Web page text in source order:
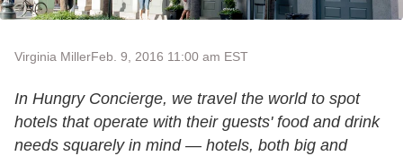
Virginia MillerFeb. 9, 2016 11:00 am EST
In Hungry Concierge, we travel the world to spot
hotels that operate with their guests' food and drink
needs squarely in mind — hotels, both big and
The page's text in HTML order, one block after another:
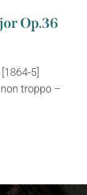
Op.36
5]
troppo –
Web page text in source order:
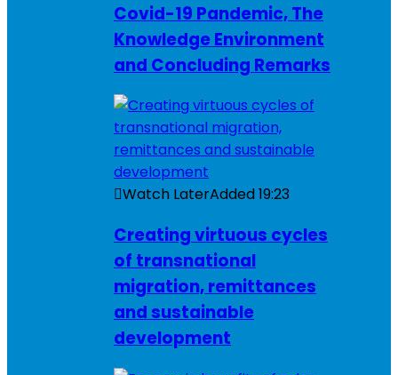
Covid-19 Pandemic, The
Knowledge Environment
and Concluding Remarks
Watch LaterAdded19:23
Creating virtuous cycles
of transnational
migration, remittances
and sustainable
development
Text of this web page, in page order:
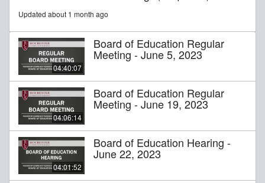
Updated about 1 month ago
04:40:07
Board of Education Regular
Meeting - June 5, 2023
04:06:14
Board of Education Regular
Meeting - June 19, 2023
04:01:52
Board of Education Hearing -
June 22, 2023
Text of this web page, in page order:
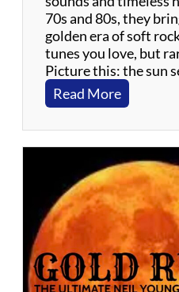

_What this task involves_.
Only the pictures may be dropped; print every record exactly as given.

_Your solution_.
Web page text in source order:
Virginia MillerFeb. 9, 2016 11:00 am EST
In Hungry Concierge, we travel the world to spot
hotels that operate with their guests' food and drink
needs squarely in mind — hotels, both big and
The page's text in HTML order, one block after another:
Op.36
5]
troppo –
Web page text in source order:
Covid-19 Pandemic, The
Knowledge Environment
and Concluding Remarks
Watch LaterAdded19:23
Creating virtuous cycles
of transnational
migration, remittances
and sustainable
development
Text of this web page, in page order:
Updated about 1 month ago
04:40:07
Board of Education Regular
Meeting - June 5, 2023
04:06:14
Board of Education Regular
Meeting - June 19, 2023
04:01:52
Board of Education Hearing -
June 22, 2023
Text of this web page, in page order:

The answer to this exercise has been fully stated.